DIRECTIONS FOR THIS TASK — What you return should be the full listing, copied exactly and stripped of its pictures.

____ DATA FOR THIS EXERCISE

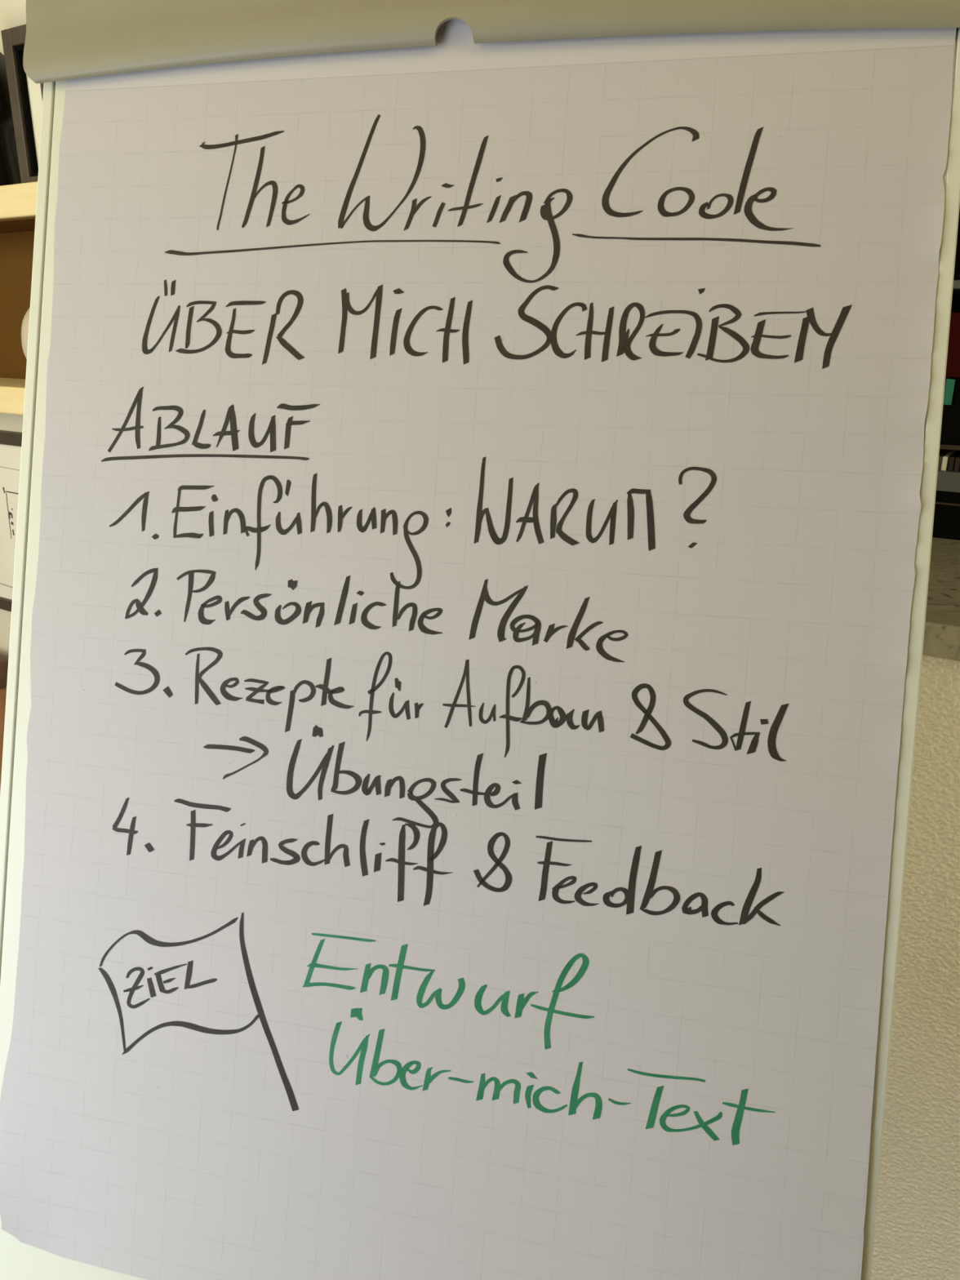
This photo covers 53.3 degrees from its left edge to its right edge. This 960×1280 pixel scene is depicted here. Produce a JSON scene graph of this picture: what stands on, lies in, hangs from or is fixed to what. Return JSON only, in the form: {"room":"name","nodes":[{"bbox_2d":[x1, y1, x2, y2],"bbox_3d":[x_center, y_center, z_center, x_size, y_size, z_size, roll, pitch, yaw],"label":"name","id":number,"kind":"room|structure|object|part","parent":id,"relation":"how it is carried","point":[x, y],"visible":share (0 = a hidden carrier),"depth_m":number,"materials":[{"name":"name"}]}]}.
{"room":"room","nodes":[
{"label":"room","id":0,"kind":"room"},
{"bbox_2d":[0,0,26,656],"bbox_3d":[-1.284,-0.528,2.190,2.600,2.700,0.140,12,22,31],"label":"wall","id":1,"kind":"structure","parent":0,"point":[12,12],"depth_m":1.87,"materials":[{"name":"beige paint"}]},
{"bbox_2d":[0,430,22,611],"bbox_3d":[-0.994,-0.243,1.983,0.800,0.380,0.022,12,22,31],"label":"binder","id":2,"kind":"object","parent":1,"relation":"attached to","point":[11,442],"visible":0.16,"depth_m":1.95,"materials":[{"name":"paper"}]},
{"bbox_2d":[0,181,37,415],"bbox_3d":[-0.980,-0.615,1.763,1.320,0.347,0.158,12,22,31],"label":"wall shelf","id":3,"kind":"object","parent":1,"relation":"attached to","point":[18,202],"visible":0.02,"depth_m":1.72,"materials":[{"name":"brown wood"}]},
{"bbox_2d":[0,52,21,186],"bbox_3d":[-0.823,-0.866,1.573,0.141,0.250,0.141,0,18,0],"label":"book","id":4,"kind":"object","parent":3,"relation":"on","point":[10,174],"visible":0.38,"depth_m":1.57,"materials":[{"name":"black paper"}]},
{"bbox_3d":[-0.941,-0.633,1.819,1.230,0.256,0.016,12,22,31],"label":"panel","id":5,"kind":"part","parent":3,"relation":"part of","materials":[{"name":"brown wood"}]},
{"bbox_2d":[0,24,44,183],"bbox_3d":[-0.699,-0.836,1.512,0.107,0.233,0.022,12,22,31],"label":"book","id":6,"kind":"object","parent":3,"relation":"on","point":[26,96],"visible":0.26,"depth_m":1.52,"materials":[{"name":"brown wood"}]},
{"bbox_2d":[21,307,30,359],"bbox_3d":[-0.686,-0.502,1.585,0.137,0.158,0.137,0,18,0],"label":"vase","id":7,"kind":"object","parent":3,"relation":"on","point":[24,327],"visible":0.06,"depth_m":1.54,"materials":[{"name":"beige ceramic"}]},
{"bbox_2d":[871,654,959,1279],"bbox_3d":[1.053,0.520,1.498,1.978,1.174,1.702,0,18,0],"label":"wall","id":8,"kind":"structure","parent":0,"point":[917,1233],"depth_m":1.27,"materials":[{"name":"beige paint"}]},
{"bbox_2d":[922,537,959,661],"bbox_3d":[1.052,-0.055,1.301,1.840,0.041,0.872,12,22,31],"label":"marble slab","id":9,"kind":"object","parent":8,"relation":"on","point":[942,623],"depth_m":1.21,"materials":[{"name":"grey stone"}]},
{"bbox_2d":[932,208,959,540],"bbox_3d":[1.105,-0.491,1.430,1.200,0.705,0.360,12,22,31],"label":"rack","id":10,"kind":"object","parent":9,"relation":"on","point":[946,525],"visible":0.02,"depth_m":1.55,"materials":[{"name":"black paint"}]},
{"bbox_2d":[938,448,946,455],"bbox_3d":[0.767,-0.302,1.594,0.008,0.022,0.128,12,22,31],"label":"case","id":11,"kind":"object","parent":10,"relation":"on","point":[941,451],"visible":0.03,"depth_m":1.60,"materials":[{"name":"grey"}]},
{"bbox_2d":[937,449,952,470],"bbox_3d":[0.774,-0.301,1.590,0.008,0.022,0.128,12,22,31],"label":"case","id":12,"kind":"object","parent":10,"relation":"on","point":[940,456],"visible":0.3,"depth_m":1.54,"materials":[{"name":"grey"}]},
{"bbox_2d":[941,449,958,471],"bbox_3d":[0.780,-0.300,1.585,0.008,0.022,0.128,12,22,31],"label":"case","id":13,"kind":"object","parent":10,"relation":"on","point":[945,461],"visible":0.52,"depth_m":1.54,"materials":[{"name":"beige"}]},
{"bbox_2d":[940,312,959,445],"bbox_3d":[0.848,-0.423,1.545,0.225,0.200,0.195,12,22,31],"label":"box file","id":14,"kind":"object","parent":10,"relation":"in","point":[950,426],"visible":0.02,"depth_m":1.50,"materials":[{"name":"black"}]},
{"bbox_2d":[943,378,955,404],"bbox_3d":[0.738,-0.390,1.504,0.003,0.040,0.014,-16,24,-39],"label":"sticky note","id":15,"kind":"object","parent":14,"relation":"attached to","point":[949,385],"visible":0.86,"depth_m":1.50,"materials":[{"name":"teal paper"}]},
{"bbox_2d":[947,450,959,471],"bbox_3d":[0.789,-0.298,1.580,0.008,0.022,0.128,12,22,31],"label":"case","id":16,"kind":"object","parent":10,"relation":"on","point":[952,460],"visible":0.8,"depth_m":1.53,"materials":[{"name":"black"}]},
{"bbox_3d":[1.199,-0.579,1.553,1.170,0.576,0.015,12,22,31],"label":"panel","id":17,"kind":"part","parent":10,"relation":"part of","materials":[{"name":"black paint"}]},
{"bbox_2d":[954,454,959,471],"bbox_3d":[0.796,-0.296,1.576,0.008,0.022,0.128,12,22,31],"label":"case","id":18,"kind":"object","parent":10,"relation":"on","point":[957,468],"visible":1,"depth_m":1.53,"materials":[{"name":"brown"}]},
{"bbox_3d":[-0.678,1.376,0.921,7.093,0.100,6.740,0,18,0],"label":"floor","id":19,"kind":"structure","parent":0,"visible":0},
{"bbox_2d":[0,653,8,791],"bbox_3d":[-1.332,0.466,2.115,0.547,0.863,0.505,12,22,31],"label":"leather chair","id":20,"kind":"object","parent":19,"relation":"on","point":[3,659],"visible":0.1,"depth_m":2.02,"materials":[{"name":"brown leather"}]},
{"bbox_3d":[-1.215,0.244,2.225,0.532,0.415,0.075,12,22,31],"label":"backrest","id":21,"kind":"part","parent":20,"relation":"part of","materials":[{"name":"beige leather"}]},
{"bbox_2d":[0,0,959,1279],"bbox_3d":[-0.049,0.410,0.822,0.690,1.800,0.788,4,19,12],"label":"flip chart","id":22,"kind":"object","parent":19,"relation":"on","point":[65,40],"visible":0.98,"depth_m":0.70,"materials":[{"name":"white metal"}]},
{"bbox_3d":[-0.371,0.026,0.773,0.009,1.018,0.340,4,19,12],"label":"edge rail","id":23,"kind":"part","parent":22,"relation":"part of","materials":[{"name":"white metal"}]},
{"bbox_2d":[0,18,956,1279],"bbox_3d":[-0.041,0.029,0.687,0.654,0.921,0.298,4,19,12],"label":"pad","id":24,"kind":"object","parent":22,"relation":"attached to","point":[481,505],"visible":1,"depth_m":0.68,"materials":[{"name":"paper"}]},
{"bbox_3d":[0.280,0.077,0.632,0.010,1.018,0.340,4,19,12],"label":"edge rail","id":25,"kind":"part","parent":22,"relation":"part of","materials":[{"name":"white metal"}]}
]}

________

WRITTEN RESPONSE —
This photo covers 53.3 degrees from its left edge to its right edge. This 960×1280 pixel scene is depicted here. Produce a JSON scene graph of this picture: what stands on, lies in, hangs from or is fixed to what. Return JSON only, in the form: {"room":"name","nodes":[{"bbox_2d":[x1, y1, x2, y2],"bbox_3d":[x_center, y_center, z_center, x_size, y_size, z_size, roll, pitch, yaw],"label":"name","id":number,"kind":"room|structure|object|part","parent":id,"relation":"how it is carried","point":[x, y],"visible":share (0 = a hidden carrier),"depth_m":number,"materials":[{"name":"name"}]}]}.
{"room":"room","nodes":[
{"label":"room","id":0,"kind":"room"},
{"bbox_2d":[0,0,26,656],"bbox_3d":[-1.284,-0.528,2.190,2.600,2.700,0.140,12,22,31],"label":"wall","id":1,"kind":"structure","parent":0,"point":[12,12],"depth_m":1.87,"materials":[{"name":"beige paint"}]},
{"bbox_2d":[0,430,22,611],"bbox_3d":[-0.994,-0.243,1.983,0.800,0.380,0.022,12,22,31],"label":"binder","id":2,"kind":"object","parent":1,"relation":"attached to","point":[11,442],"visible":0.16,"depth_m":1.95,"materials":[{"name":"paper"}]},
{"bbox_2d":[0,181,37,415],"bbox_3d":[-0.980,-0.615,1.763,1.320,0.347,0.158,12,22,31],"label":"wall shelf","id":3,"kind":"object","parent":1,"relation":"attached to","point":[18,202],"visible":0.02,"depth_m":1.72,"materials":[{"name":"brown wood"}]},
{"bbox_2d":[0,52,21,186],"bbox_3d":[-0.823,-0.866,1.573,0.141,0.250,0.141,0,18,0],"label":"book","id":4,"kind":"object","parent":3,"relation":"on","point":[10,174],"visible":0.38,"depth_m":1.57,"materials":[{"name":"black paper"}]},
{"bbox_3d":[-0.941,-0.633,1.819,1.230,0.256,0.016,12,22,31],"label":"panel","id":5,"kind":"part","parent":3,"relation":"part of","materials":[{"name":"brown wood"}]},
{"bbox_2d":[0,24,44,183],"bbox_3d":[-0.699,-0.836,1.512,0.107,0.233,0.022,12,22,31],"label":"book","id":6,"kind":"object","parent":3,"relation":"on","point":[26,96],"visible":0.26,"depth_m":1.52,"materials":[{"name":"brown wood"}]},
{"bbox_2d":[21,307,30,359],"bbox_3d":[-0.686,-0.502,1.585,0.137,0.158,0.137,0,18,0],"label":"vase","id":7,"kind":"object","parent":3,"relation":"on","point":[24,327],"visible":0.06,"depth_m":1.54,"materials":[{"name":"beige ceramic"}]},
{"bbox_2d":[871,654,959,1279],"bbox_3d":[1.053,0.520,1.498,1.978,1.174,1.702,0,18,0],"label":"wall","id":8,"kind":"structure","parent":0,"point":[917,1233],"depth_m":1.27,"materials":[{"name":"beige paint"}]},
{"bbox_2d":[922,537,959,661],"bbox_3d":[1.052,-0.055,1.301,1.840,0.041,0.872,12,22,31],"label":"marble slab","id":9,"kind":"object","parent":8,"relation":"on","point":[942,623],"depth_m":1.21,"materials":[{"name":"grey stone"}]},
{"bbox_2d":[932,208,959,540],"bbox_3d":[1.105,-0.491,1.430,1.200,0.705,0.360,12,22,31],"label":"rack","id":10,"kind":"object","parent":9,"relation":"on","point":[946,525],"visible":0.02,"depth_m":1.55,"materials":[{"name":"black paint"}]},
{"bbox_2d":[938,448,946,455],"bbox_3d":[0.767,-0.302,1.594,0.008,0.022,0.128,12,22,31],"label":"case","id":11,"kind":"object","parent":10,"relation":"on","point":[941,451],"visible":0.03,"depth_m":1.60,"materials":[{"name":"grey"}]},
{"bbox_2d":[937,449,952,470],"bbox_3d":[0.774,-0.301,1.590,0.008,0.022,0.128,12,22,31],"label":"case","id":12,"kind":"object","parent":10,"relation":"on","point":[940,456],"visible":0.3,"depth_m":1.54,"materials":[{"name":"grey"}]},
{"bbox_2d":[941,449,958,471],"bbox_3d":[0.780,-0.300,1.585,0.008,0.022,0.128,12,22,31],"label":"case","id":13,"kind":"object","parent":10,"relation":"on","point":[945,461],"visible":0.52,"depth_m":1.54,"materials":[{"name":"beige"}]},
{"bbox_2d":[940,312,959,445],"bbox_3d":[0.848,-0.423,1.545,0.225,0.200,0.195,12,22,31],"label":"box file","id":14,"kind":"object","parent":10,"relation":"in","point":[950,426],"visible":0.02,"depth_m":1.50,"materials":[{"name":"black"}]},
{"bbox_2d":[943,378,955,404],"bbox_3d":[0.738,-0.390,1.504,0.003,0.040,0.014,-16,24,-39],"label":"sticky note","id":15,"kind":"object","parent":14,"relation":"attached to","point":[949,385],"visible":0.86,"depth_m":1.50,"materials":[{"name":"teal paper"}]},
{"bbox_2d":[947,450,959,471],"bbox_3d":[0.789,-0.298,1.580,0.008,0.022,0.128,12,22,31],"label":"case","id":16,"kind":"object","parent":10,"relation":"on","point":[952,460],"visible":0.8,"depth_m":1.53,"materials":[{"name":"black"}]},
{"bbox_3d":[1.199,-0.579,1.553,1.170,0.576,0.015,12,22,31],"label":"panel","id":17,"kind":"part","parent":10,"relation":"part of","materials":[{"name":"black paint"}]},
{"bbox_2d":[954,454,959,471],"bbox_3d":[0.796,-0.296,1.576,0.008,0.022,0.128,12,22,31],"label":"case","id":18,"kind":"object","parent":10,"relation":"on","point":[957,468],"visible":1,"depth_m":1.53,"materials":[{"name":"brown"}]},
{"bbox_3d":[-0.678,1.376,0.921,7.093,0.100,6.740,0,18,0],"label":"floor","id":19,"kind":"structure","parent":0,"visible":0},
{"bbox_2d":[0,653,8,791],"bbox_3d":[-1.332,0.466,2.115,0.547,0.863,0.505,12,22,31],"label":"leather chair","id":20,"kind":"object","parent":19,"relation":"on","point":[3,659],"visible":0.1,"depth_m":2.02,"materials":[{"name":"brown leather"}]},
{"bbox_3d":[-1.215,0.244,2.225,0.532,0.415,0.075,12,22,31],"label":"backrest","id":21,"kind":"part","parent":20,"relation":"part of","materials":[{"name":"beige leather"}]},
{"bbox_2d":[0,0,959,1279],"bbox_3d":[-0.049,0.410,0.822,0.690,1.800,0.788,4,19,12],"label":"flip chart","id":22,"kind":"object","parent":19,"relation":"on","point":[65,40],"visible":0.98,"depth_m":0.70,"materials":[{"name":"white metal"}]},
{"bbox_3d":[-0.371,0.026,0.773,0.009,1.018,0.340,4,19,12],"label":"edge rail","id":23,"kind":"part","parent":22,"relation":"part of","materials":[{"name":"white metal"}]},
{"bbox_2d":[0,18,956,1279],"bbox_3d":[-0.041,0.029,0.687,0.654,0.921,0.298,4,19,12],"label":"pad","id":24,"kind":"object","parent":22,"relation":"attached to","point":[481,505],"visible":1,"depth_m":0.68,"materials":[{"name":"paper"}]},
{"bbox_3d":[0.280,0.077,0.632,0.010,1.018,0.340,4,19,12],"label":"edge rail","id":25,"kind":"part","parent":22,"relation":"part of","materials":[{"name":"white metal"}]}
]}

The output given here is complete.